--- What to work on ---
The lines from the beginning of the records below through the one holding "while also displaying" are to be copied exactly; leave the pictures out.

---------- Exercise input ----------

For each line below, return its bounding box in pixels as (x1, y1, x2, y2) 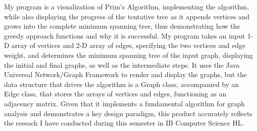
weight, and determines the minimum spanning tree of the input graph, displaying (4, 49, 253, 60)
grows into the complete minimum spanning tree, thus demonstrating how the (4, 21, 240, 31)
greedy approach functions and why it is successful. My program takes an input (4, 30, 245, 41)
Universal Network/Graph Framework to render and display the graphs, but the (4, 69, 247, 80)
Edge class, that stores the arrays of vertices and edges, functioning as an (4, 88, 226, 99)
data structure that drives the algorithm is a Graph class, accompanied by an (4, 79, 239, 89)
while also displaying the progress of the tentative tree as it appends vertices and (4, 11, 250, 21)
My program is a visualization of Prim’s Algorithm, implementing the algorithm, (4, 1, 249, 11)
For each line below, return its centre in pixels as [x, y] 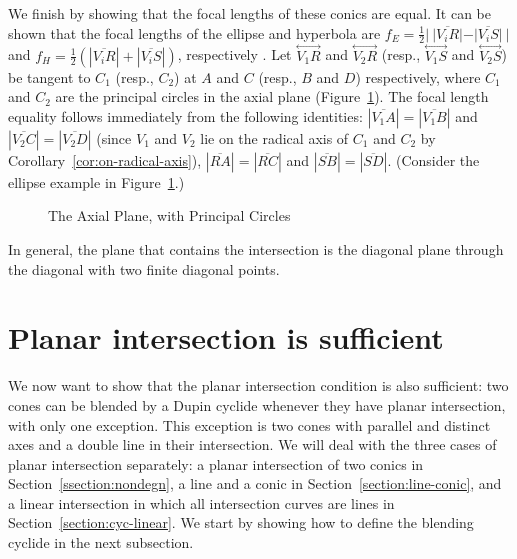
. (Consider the [433, 159]
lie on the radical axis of [274, 137]
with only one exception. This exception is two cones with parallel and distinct [249, 424]
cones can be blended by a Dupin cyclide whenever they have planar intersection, [257, 404]
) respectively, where [418, 76]
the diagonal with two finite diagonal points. [144, 268]
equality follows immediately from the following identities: [185, 115]
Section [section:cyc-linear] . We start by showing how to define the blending [241, 522]
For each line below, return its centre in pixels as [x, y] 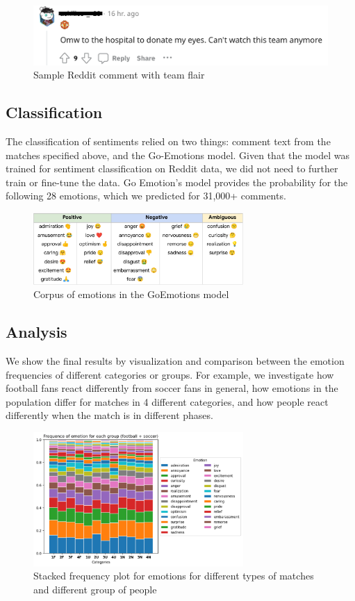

----------

--- Solution ---
For each line below, return its bounding box in pixels as (x1, y1, x2, y2) 
weight, and determines the minimum spanning tree of the input graph, displaying (4, 49, 253, 60)
grows into the complete minimum spanning tree, thus demonstrating how the (4, 21, 240, 31)
greedy approach functions and why it is successful. My program takes an input (4, 30, 245, 41)
Universal Network/Graph Framework to render and display the graphs, but the (4, 69, 247, 80)
Edge class, that stores the arrays of vertices and edges, functioning as an (4, 88, 226, 99)
data structure that drives the algorithm is a Graph class, accompanied by an (4, 79, 239, 89)
while also displaying the progress of the tentative tree as it appends vertices and (4, 11, 250, 21)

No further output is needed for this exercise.